Generation of a LUMO that is of appropriate shape to allow potential enantiodiscrimination requires mixing of the vertical ‘dπ_v’ orbital with the horizontal ‘dπ_h’ orbital, since either of these orbitals by itself is spatially mirror-symmetric with respect to the TiX₂ plane. This in turn requires that there be similar strength of π donation from the apical sites of the chelate ligand (which can donate only into dπ_v) and from the equatorial sites (which can only donate into dπ_h). Clearly this condition is satisfied by the essentially symmetric⁷diketonate ligand, but might well not be met by an unsymmetrical ligand. Indeed, calculations confirm that the C₂-symmetric isomer of the N-methylacetohydroxamate complex (CH₃CON[CH₃]O)₂TiCl₂ with equatorial carbonyl groups has a LUMO which looks like an almost unperturbed dπ_h orbital (Fig. 3b). Since the negative charge is principally on the NOoxygen, it is a much stronger π donor than the carbonyl oxygen, so dπ_v is raised in energy and does not mix appreciably with the lower-lying dπ_h orbital. Thus bis(hydroxamate) complexes would be expected to possess little electronic dissymmetry. A mixed diketonate–hydroxamate complex is more difficult to analyze qualitatively because of its lower symmetry, but the calculated LUMO of (acac)(CH₃CON[CH₃]O)TiCl₂ does appear to be interpolated between the two symmetric complexes (Fig. 3c). A π donor orbital on a substrate donor atom cis to the acac would enjoy maximal overlap at a substantial inclination to the equatorial plane (high electronic dissymmetry), while a π donor orbital cis to the hydroxamate would overlap best if it lay in the equatorial plane (low electronic dissymmetry).

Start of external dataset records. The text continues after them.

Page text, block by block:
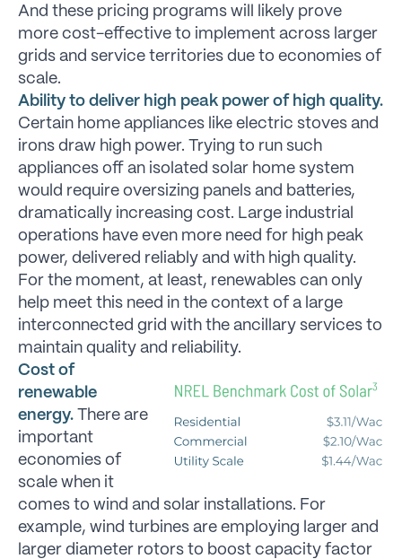
And these pricing programs will likely prove
more cost-effective to implement across larger
grids and service territories due to economies of
scale.
Ability to deliver high peak power of high quality.
Certain home appliances like electric stoves and
irons draw high power. Trying to run such
appliances off an isolated solar home system
would require oversizing panels and batteries,
dramatically increasing cost. Large industrial
operations have even more need for high peak
power, delivered reliably and with high quality.
For the moment, at least, renewables can only
help meet this need in the context of a large
interconnected grid with the ancillary services to
maintain quality and reliability.
Cost of
renewable
energy. There are
important
economies of
scale when it
comes to wind and solar installations. For
example, wind turbines are employing larger and
larger diameter rotors to boost capacity factor
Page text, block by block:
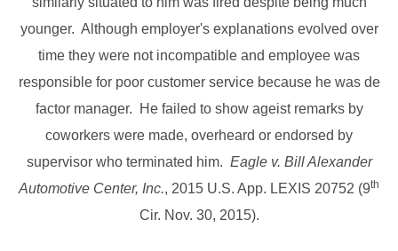
younger. Although employer's explanations evolved over
time they were not incompatible and employee was
responsible for poor customer service because he was de
factor manager. He failed to show ageist remarks by
coworkers were made, overheard or endorsed by
supervisor who terminated him. Eagle v. Bill Alexander
Automotive Center, Inc., 2015 U.S. App. LEXIS 20752 (9th
Cir. Nov. 30, 2015).
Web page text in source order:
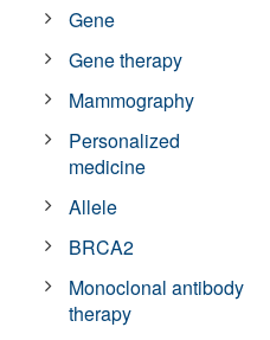
Gene
Gene therapy
Mammography
Personalized
medicine
Allele
BRCA2
Monoclonal antibody
therapy
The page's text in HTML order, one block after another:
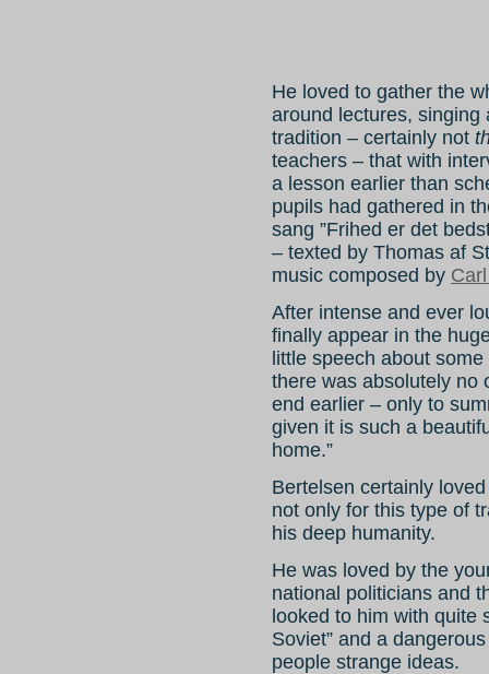
He loved to gather the
around lectures, singing
tradition – certainly not
teachers – that with
a lesson earlier than
pupils had gathered in
sang ”Frihed er det
– texted by Thomas af
music composed by
After intense and ever
finally appear in the
little speech about
there was absolutely no
end earlier – only to
given it is such a
home.”
Bertelsen certainly
not only for this type of
his deep humanity.
He was loved by the
national politicians and
looked to him with quite
Soviet” and a
people strange ideas.
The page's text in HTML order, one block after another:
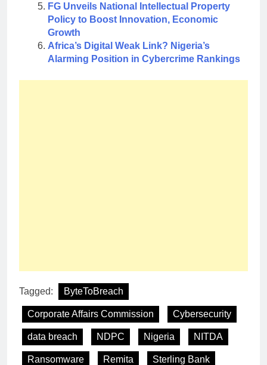
FG Unveils National Intellectual Property
Policy to Boost Innovation, Economic
Growth
Africa’s Digital Weak Link? Nigeria’s
Alarming Position in Cybercrime Rankings
Tagged: ByteToBreach
Corporate Affairs Commission Cybersecurity
data breach NDPC Nigeria NITDA
Ransomware Remita Sterling Bank
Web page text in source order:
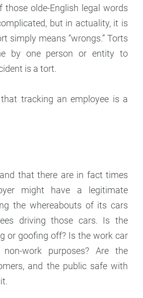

Preparation and characterization of bis(chelate)titanium(2,2′-biphenoxide) complexes. In earlier work, we were able to assess the electronic dissymmetry of the (dike)₂Ti^IV fragment by measuring the diastereoselectivity of binding of the optically stable 1,1′-bi-2-naphtholate (BINOL) ligand, whose π-donor orbitals are markedly inclined with respect to the TiO₂ plane (Fig. 4).⁶

Fig. 4 Inclination of A-symmetric π donor orbital of a 2,2′-biaryloxide.

Inversion of configuration at titanium, which occurs rapidly in bis(diketonate)titanium(IV) complexes by a trigonal twist mechanism,⁸ interconverts the diastereomers and allows measurement of the equilibrium dr by NMR (at low temperature). This strategy is not well-suited to analysis of bis(hydroxamate) complexes, however, because of the possibility of forming geometric isomers with this unsymmetrical ligand. Analysis of a mixed hydroxamate–diketonate complex would be further complicated by its possible disproportionation into bis(diketonate) and bis(hydroxamate) species.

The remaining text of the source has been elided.